Maria saw Lia in the doorway, scooped some oatmeal into a bowl, and placed it on the table.

“Ronnie is not feeling well,” she said.

“Touch of flu,” Ronnie said.

Maria snorted. Ronnie bit off a piece of bacon and chewed it slowly, his eyes on Lia.

Later that day, Lia was in the henhouse collecting eggs when she turned and found Ronnie standing silhouetted in the low doorway.

“How’s it going?” he said.

“You’re feeling better,” Lia observed, consciously using the contraction.

“Maria made me some of her magic tea. It’ll either cure a hangover or kill you. Also, I ran into town and had a little breakfast bump. Hair of the dog.”

Lia had tried Maria’s hackberry tea last winter when she had come down with a cold. It had tasted like sour dirt, but it had soothed her throat. She was not sure what a “breakfast bump” was, but she suspected it had something to do with beer. As for “hair of the dog,” she had no clue.

Ronnie ducked his head and stepped into the henhouse. The hens nearest him began squawking and ruffling their feathers. Lia wondered what he had done to them in the past to make them so nervous.

“If you come closer, I’ll throw an egg at you,” Lia said.

Ronnie gave her an incredulous look, then laughed loudly.

“You’re a pistol,” he said.

“I am not.”

He laughed again. “Okay, you’re not a pistol. By the way, your boyfriend? He’s gone.”

“What do you mean?”

“Everybody in town is talking about it.”

“Talking about what?”

“The Feyes. They left town.”

“I don’t believe you,” Lia said. Last night, the last thing Tucker had said was,
See you!
He had said nothing about taking a trip.

“It’s true,” Ronnie said, grinning.

Lia did not understand why he seemed so happy about it. She wanted to throw the egg she was holding — anything to erase that unpleasant smirk.

“Where did they go?” she asked.

“Nobody knows. The Reverend left a letter with the sheriff saying that he and Emily were going to some hospital and the kid was staying with relatives. Henry Hall said he saw the kid riding off in the Reverend’s car with some guy he didn’t know. They had a whole trailer full of stuff, and they closed the house down, so I wouldn’t expect him back anytime soon. Oh, and some new guy is supposed to be coming to town to take over the Reverend’s church. Weird, huh?”

Lia was speechless. She didn’t want to believe what Ronnie was telling her.

“Do you know when they’re coming back?”

Ronnie shrugged. “Maybe never. Why? You miss your boyfriend already?”

Lia threw the egg but missed. The egg splattered on the door frame.

“Whoa!” Ronnie said, backing out of the henhouse. “I just thought you’d want to know.”

“Go away,” Lia said. She was afraid she might start crying, and she would not do that in front of Ronnie.

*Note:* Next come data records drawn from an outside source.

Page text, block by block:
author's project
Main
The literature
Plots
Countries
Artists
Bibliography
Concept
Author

A second later, Ronnie stuck his head back in the doorway and said, “By the way, Maria said to tell you to clean the gutters when you’re done here.” He ducked back quickly, before she could throw another egg.

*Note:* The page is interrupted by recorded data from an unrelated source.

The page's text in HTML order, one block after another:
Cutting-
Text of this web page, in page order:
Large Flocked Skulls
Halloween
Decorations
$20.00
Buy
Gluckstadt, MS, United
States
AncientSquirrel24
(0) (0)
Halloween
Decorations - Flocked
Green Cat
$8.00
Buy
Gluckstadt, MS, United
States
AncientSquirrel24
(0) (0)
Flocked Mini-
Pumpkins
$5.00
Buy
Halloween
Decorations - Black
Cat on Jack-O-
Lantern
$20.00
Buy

As Lia stood on the ladder, scooping leaves and sludge out of the gutters, she could not stop thinking about Tucker Feye and his parents. It felt wrong, that they should leave so suddenly. She cleaned the section of gutter she was able to reach, climbed down, moved the ladder over, and climbed back up. She did not enjoy scooping rotting leaves out of the aluminum trough, but she liked being up high. To the east, just beneath the sun, she could see the top of Hopewell House peeking above the horizon. She thought about the Gate on the roof of the old hotel, wondering if it was still there. She thought about the other Gates she had seen, one at Hardy Lake, and the other above Tucker Feye’s home.

With Tucker gone and Ronnie being meaner than ever, she had little reason to remain in Hopewell. Entering one of the Gates would be a huge risk, but staying here with Ronnie might turn out to be worse.

“Lahlia!”

Lia looked down. Maria was standing at the base of the ladder with her hands on her hips.

“What on earth are you doing up there?”

“I’m cleaning the gutter,” Lia said.

“Why?”

“Ronnie told me to.”

Maria compressed her lips and looked around. “Ronnie!” she yelled. Ronnie was nowhere in sight. “I swear, that boy! Come down off that ladder before you fall and break your neck.” Lia climbed down. Maria said, “I suppose if Ronnie told you to jump off a cliff you’d do that too.”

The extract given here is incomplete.